Ladies and Gentlemen:

This opinion is furnished to you in connection with the Registration Statement on Form S-1 (the “Registration Statement”) filed by WageWorks, Inc. (the “Company”) with the Securities and Exchange Commission on October 4, 2012 pursuant to Rule 462(b) promulgated under the Securities Act of 1933, as amended (the “Securities Act”), in connection with the registration under the Securities Act of 1,150,000 shares of the Company’s common stock, $0.001 par value per share (the “Shares”), all of which (including up to 150,000 shares issuable upon exercise of an over-allotment option granted by certain selling stockholders (the “Selling Stockholders”)) will be sold by the Selling Stockholders. The Shares will be sold pursuant to an underwriting agreement entered into by and among the Company and the underwriters (the “Underwriting Agreement”), substantially in the form filed as an exhibit to the Registration Statement on Form S-1 (File No. 333-183889) (the “Prior Registration Statement”). The Prior Registration Statement is incorporated by reference into the Registration Statement pursuant to Rule 462(b) under the Securities Act. This opinion is in addition to our opinion that was filed as Exhibit 5.1 to the Company’s Amendment No. 1 to the Prior Registration Statement.

We are acting as counsel for the Company in connection with the sale by the Selling Stockholders of the Shares. In such capacity, we have examined originals or copies, certified or otherwise identified to our satisfaction, of such documents, corporate records, certificates of public officials and other instruments as we have deemed necessary for the purposes of rendering this opinion. In our examination, we have assumed the genuineness of all signatures, the authenticity of all documents submitted to us as originals, and the conformity with the originals of all documents submitted to us as copies.

We express no opinion herein as to the laws of any state or jurisdiction other than the General Corporation Law of the State of Delaware (including the statutory provisions and all applicable judicial decisions interpreting those laws) and the federal laws of the United States of America.
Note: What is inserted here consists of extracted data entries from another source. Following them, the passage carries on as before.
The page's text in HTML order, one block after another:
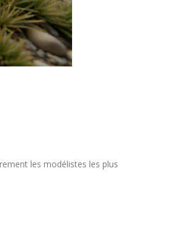
les modélistes les plus
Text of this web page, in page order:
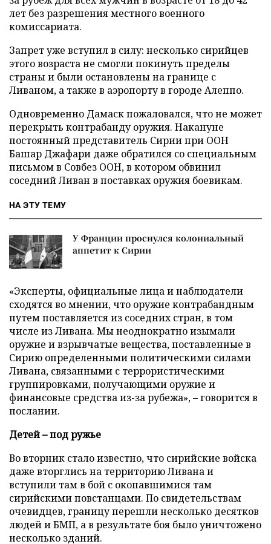
лет без разрешения местного военного
комиссариата.
Запрет уже вступил в силу: несколько сирийцев
этого возраста не смогли покинуть пределы
страны и были остановлены на границе с
Ливаном, а также в аэропорту в городе Алеппо.
Одновременно Дамаск пожаловался, что не может
перекрыть контрабанду оружия. Накануне
постоянный представитель Сирии при ООН
Башар Джафари даже обратился со специальным
письмом в Совбез ООН, в котором обвинил
соседний Ливан в поставках оружия боевикам.
НА ЭТУ ТЕМУ
У Франции проснулся колониальный
аппетит к Сирии
«Эксперты, официальные лица и наблюдатели
сходятся во мнении, что оружие контрабандным
путем поставляется из соседних стран, в том
числе из Ливана. Мы неоднократно изымали
оружие и взрывчатые вещества, поставленные в
Сирию определенными политическими силами
Ливана, связанными с террористическими
группировками, получающими оружие и
финансовые средства из-за рубежа», – говорится в
послании.
Детей – под ружье
Во вторник стало известно, что сирийские войска
даже вторглись на территорию Ливана и
вступили там в бой с окопавшимися там
сирийскими повстанцами. По свидетельствам
очевидцев, границу перешли несколько десятков
людей и БМП, а в результате боя было уничтожено
несколько зданий.
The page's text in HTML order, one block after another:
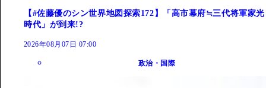
【#佐藤優のシン世界地図探索172】「高市幕府≒三代将軍家光
時代」が到来!?
2026年08月07日 07:00
政治・国際

On the basis of the foregoing, we are of the opinion, that the Shares to be sold by the Selling Stockholders have been duly authorized and are validly issued, fully paid and are nonassessable; provided, however, with respect to those Shares to be sold by certain Selling Stockholders that will be issued upon the exercise of vested options prior to such sale, such Shares will be validly issued, fully paid and nonassessable upon exercise and payment in compliance with the terms of the options pursuant to which such Shares are to be issued prior to the completion of this offering.

We consent to the use of this opinion as an exhibit to the Registration Statement, and we consent to the reference of our name under the caption “Legal Matters” in the prospectus forming part of the Registration Statement.

 

Very truly yours,
WILSON SONSINI GOODRICH & ROSATI
Professional Corporation

/s/ Wilson Sonsini Goodrich & Rosati, P.C.